TASK PROMPT -
Please copy each line below that contains the string "RELEASE".

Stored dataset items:
· · · ·

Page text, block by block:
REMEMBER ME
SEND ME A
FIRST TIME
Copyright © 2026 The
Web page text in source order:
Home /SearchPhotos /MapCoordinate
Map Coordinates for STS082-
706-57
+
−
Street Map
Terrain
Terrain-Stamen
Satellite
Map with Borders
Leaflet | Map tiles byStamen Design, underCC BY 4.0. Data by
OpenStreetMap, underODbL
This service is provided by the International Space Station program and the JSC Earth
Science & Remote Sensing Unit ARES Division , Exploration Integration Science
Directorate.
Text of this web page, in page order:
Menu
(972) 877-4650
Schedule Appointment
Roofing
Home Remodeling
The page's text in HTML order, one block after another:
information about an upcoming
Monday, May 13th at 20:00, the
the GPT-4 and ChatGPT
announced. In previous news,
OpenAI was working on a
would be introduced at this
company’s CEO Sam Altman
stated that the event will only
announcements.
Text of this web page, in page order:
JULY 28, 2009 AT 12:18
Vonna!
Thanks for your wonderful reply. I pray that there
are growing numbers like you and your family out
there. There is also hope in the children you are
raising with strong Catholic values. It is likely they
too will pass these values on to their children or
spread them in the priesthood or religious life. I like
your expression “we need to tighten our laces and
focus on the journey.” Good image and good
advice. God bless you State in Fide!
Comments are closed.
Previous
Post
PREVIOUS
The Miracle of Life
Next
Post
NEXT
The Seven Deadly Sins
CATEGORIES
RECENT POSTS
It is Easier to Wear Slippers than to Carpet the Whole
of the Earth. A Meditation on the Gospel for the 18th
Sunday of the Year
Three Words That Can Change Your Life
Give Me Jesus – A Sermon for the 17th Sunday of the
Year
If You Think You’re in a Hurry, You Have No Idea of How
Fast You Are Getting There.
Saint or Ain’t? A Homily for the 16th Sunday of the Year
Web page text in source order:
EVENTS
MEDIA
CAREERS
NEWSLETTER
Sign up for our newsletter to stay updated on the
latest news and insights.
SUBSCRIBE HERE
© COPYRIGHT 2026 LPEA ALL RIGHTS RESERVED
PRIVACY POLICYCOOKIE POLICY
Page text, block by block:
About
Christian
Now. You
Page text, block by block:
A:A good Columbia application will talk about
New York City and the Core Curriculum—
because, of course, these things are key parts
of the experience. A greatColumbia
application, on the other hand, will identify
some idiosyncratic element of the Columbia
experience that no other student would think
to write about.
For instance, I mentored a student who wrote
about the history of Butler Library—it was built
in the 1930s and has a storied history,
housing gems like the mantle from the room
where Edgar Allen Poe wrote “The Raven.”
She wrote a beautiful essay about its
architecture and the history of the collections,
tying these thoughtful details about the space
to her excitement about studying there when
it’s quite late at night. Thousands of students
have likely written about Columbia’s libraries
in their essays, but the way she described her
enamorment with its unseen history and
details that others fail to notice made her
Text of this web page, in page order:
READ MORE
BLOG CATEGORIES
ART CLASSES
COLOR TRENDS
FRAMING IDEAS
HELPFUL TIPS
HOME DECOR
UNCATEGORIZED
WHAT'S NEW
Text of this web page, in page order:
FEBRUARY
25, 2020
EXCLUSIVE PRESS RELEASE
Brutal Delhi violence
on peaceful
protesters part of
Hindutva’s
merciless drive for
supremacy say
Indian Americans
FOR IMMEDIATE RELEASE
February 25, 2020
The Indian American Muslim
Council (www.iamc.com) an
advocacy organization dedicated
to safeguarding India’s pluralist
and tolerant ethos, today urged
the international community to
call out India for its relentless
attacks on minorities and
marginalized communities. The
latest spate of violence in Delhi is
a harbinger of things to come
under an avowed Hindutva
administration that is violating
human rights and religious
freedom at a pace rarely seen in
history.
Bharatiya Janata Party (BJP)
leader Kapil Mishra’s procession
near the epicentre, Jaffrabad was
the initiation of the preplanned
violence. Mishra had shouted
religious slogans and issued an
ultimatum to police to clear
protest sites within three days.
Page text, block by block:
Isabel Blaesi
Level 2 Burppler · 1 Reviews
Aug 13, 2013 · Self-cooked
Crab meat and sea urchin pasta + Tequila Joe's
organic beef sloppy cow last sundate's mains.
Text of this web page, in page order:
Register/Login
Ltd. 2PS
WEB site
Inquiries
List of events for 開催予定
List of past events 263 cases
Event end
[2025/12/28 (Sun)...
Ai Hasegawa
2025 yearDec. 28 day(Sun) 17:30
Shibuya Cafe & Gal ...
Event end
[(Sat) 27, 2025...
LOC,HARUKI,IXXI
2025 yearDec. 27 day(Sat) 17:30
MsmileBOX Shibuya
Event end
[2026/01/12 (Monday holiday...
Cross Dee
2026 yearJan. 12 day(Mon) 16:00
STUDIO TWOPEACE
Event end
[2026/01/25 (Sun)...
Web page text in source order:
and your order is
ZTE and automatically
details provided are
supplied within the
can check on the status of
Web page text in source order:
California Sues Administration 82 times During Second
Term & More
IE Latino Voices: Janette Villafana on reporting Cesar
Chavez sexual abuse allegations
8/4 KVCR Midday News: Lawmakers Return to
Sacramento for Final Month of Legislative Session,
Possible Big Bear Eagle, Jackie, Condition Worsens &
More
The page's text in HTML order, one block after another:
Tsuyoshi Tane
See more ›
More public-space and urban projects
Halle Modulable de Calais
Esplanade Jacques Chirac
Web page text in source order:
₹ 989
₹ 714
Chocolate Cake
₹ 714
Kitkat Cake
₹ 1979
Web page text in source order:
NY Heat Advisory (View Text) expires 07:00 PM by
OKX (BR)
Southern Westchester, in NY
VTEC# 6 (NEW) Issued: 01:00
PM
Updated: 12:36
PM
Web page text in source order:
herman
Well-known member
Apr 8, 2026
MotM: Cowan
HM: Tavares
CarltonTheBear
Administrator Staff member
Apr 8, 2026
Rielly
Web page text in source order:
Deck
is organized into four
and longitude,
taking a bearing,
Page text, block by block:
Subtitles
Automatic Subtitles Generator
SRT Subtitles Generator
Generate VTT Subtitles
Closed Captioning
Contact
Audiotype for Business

· · · ·

RESPONSE -
EXCLUSIVE PRESS RELEASE
FOR IMMEDIATE RELEASE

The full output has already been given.